ACTIVITY: Starting at the first line of the data, print every line up to and including the one with "Our roots are", but no pictures.

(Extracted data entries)
== == ==
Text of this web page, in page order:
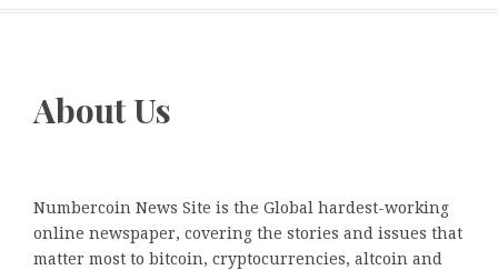
About Us
Numbercoin News Site is the Global hardest-working
online newspaper, covering the stories and issues that
matter most to bitcoin, cryptocurrencies, altcoin and
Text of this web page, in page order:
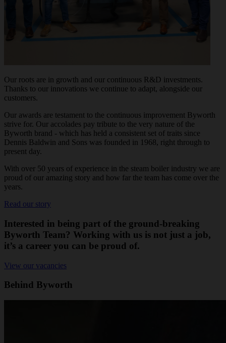
Our roots are in growth and our continuous R&D investments.
Thanks to our innovations we continue to adapt, alongside our
customers.
Our awards are testament to the continuous improvement Byworth
strive for. Our accolades pay tribute to the very nature of the
Byworth brand - which has held a consistent set of traits since
Dennis Baldwin and Sons was founded in 1968, right through to
present day.
With over 50 years of experience in the steam boiler industry we are
proud of our amazing story and how far the team has come over the
years.
Read our story
Interested in being part of the ground-breaking
Byworth Team? Working with us is not just a job,
it’s a career you can be proud of.
View our vacancies
Behind Byworth
== == ==
SOLVED EXERCISE:
Text of this web page, in page order:
About Us
Numbercoin News Site is the Global hardest-working
online newspaper, covering the stories and issues that
matter most to bitcoin, cryptocurrencies, altcoin and
Text of this web page, in page order:
Our roots are in growth and our continuous R&D investments.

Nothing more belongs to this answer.